→ **Activity**: Each line from the one containing "concentrating the developing" through the end of the data below is to be output verbatim, with no lines added or left out.
:: Data in this exercise
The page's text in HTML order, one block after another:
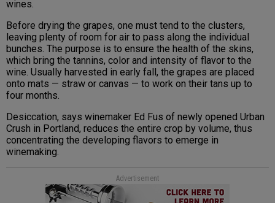
wines.
Before drying the grapes, one must tend to the clusters,
leaving plenty of room for air to pass along the individual
bunches. The purpose is to ensure the health of the skins,
which bring the tannins, color and intensity of flavor to the
wine. Usually harvested in early fall, the grapes are placed
onto mats — straw or canvas — to work on their tans up to
four months.
Desiccation, says winemaker Ed Fus of newly opened Urban
Crush in Portland, reduces the entire crop by volume, thus
concentrating the developing flavors to emerge in
winemaking.
Advertisement
::::
→ **Answer to this problem**:
concentrating the developing flavors to emerge in
winemaking.
Advertisement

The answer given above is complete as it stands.